# What you should do
When you reach the line with "Kereshetünk finddal [36, 454]" in the listing below, transcribe it and each line after it up to and including the line with "Completed Challenges: 1 [38, 30]", exactly and with nothing else.

# Exercise data
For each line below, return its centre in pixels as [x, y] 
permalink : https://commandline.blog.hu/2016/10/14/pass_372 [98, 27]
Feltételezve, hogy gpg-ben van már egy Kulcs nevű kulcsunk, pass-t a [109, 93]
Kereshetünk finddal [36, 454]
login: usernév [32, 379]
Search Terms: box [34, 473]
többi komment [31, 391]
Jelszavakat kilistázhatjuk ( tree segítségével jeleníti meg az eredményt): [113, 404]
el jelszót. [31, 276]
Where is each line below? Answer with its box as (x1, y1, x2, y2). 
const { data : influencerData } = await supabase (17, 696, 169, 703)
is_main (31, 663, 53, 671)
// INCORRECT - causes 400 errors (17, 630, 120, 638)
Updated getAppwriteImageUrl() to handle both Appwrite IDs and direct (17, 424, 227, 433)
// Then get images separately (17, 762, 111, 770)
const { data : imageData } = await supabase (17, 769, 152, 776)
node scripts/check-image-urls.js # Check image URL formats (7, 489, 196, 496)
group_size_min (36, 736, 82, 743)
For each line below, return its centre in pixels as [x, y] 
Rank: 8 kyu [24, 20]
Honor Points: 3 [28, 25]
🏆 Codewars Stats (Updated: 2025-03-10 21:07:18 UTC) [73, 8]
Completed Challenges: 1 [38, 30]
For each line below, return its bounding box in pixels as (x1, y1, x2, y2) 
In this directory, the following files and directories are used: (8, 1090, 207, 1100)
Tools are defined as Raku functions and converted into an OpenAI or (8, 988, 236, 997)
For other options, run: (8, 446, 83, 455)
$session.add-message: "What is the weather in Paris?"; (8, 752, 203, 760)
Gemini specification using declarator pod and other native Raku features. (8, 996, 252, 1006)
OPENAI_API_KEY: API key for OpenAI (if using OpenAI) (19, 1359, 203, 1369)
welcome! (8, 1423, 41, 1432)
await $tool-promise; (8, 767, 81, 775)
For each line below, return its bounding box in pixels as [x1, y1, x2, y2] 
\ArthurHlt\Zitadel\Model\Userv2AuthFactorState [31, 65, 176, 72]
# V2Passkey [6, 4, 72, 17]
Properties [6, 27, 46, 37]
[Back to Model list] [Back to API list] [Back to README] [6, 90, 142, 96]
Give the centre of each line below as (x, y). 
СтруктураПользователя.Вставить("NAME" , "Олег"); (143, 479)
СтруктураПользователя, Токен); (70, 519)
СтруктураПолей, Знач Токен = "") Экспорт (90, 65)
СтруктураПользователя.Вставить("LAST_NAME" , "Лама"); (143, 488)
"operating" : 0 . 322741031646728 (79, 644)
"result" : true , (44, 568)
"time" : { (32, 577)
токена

# Response to this task
Kereshetünk finddal [36, 454]
login: usernév [32, 379]
Search Terms: box [34, 473]
többi komment [31, 391]
Jelszavakat kilistázhatjuk ( tree segítségével jeleníti meg az eredményt): [113, 404]
el jelszót. [31, 276]
Where is each line below? Answer with its box as (x1, y1, x2, y2). 
const { data : influencerData } = await supabase (17, 696, 169, 703)
is_main (31, 663, 53, 671)
// INCORRECT - causes 400 errors (17, 630, 120, 638)
Updated getAppwriteImageUrl() to handle both Appwrite IDs and direct (17, 424, 227, 433)
// Then get images separately (17, 762, 111, 770)
const { data : imageData } = await supabase (17, 769, 152, 776)
node scripts/check-image-urls.js # Check image URL formats (7, 489, 196, 496)
group_size_min (36, 736, 82, 743)
For each line below, return its centre in pixels as [x, y] 
Rank: 8 kyu [24, 20]
Honor Points: 3 [28, 25]
🏆 Codewars Stats (Updated: 2025-03-10 21:07:18 UTC) [73, 8]
Completed Challenges: 1 [38, 30]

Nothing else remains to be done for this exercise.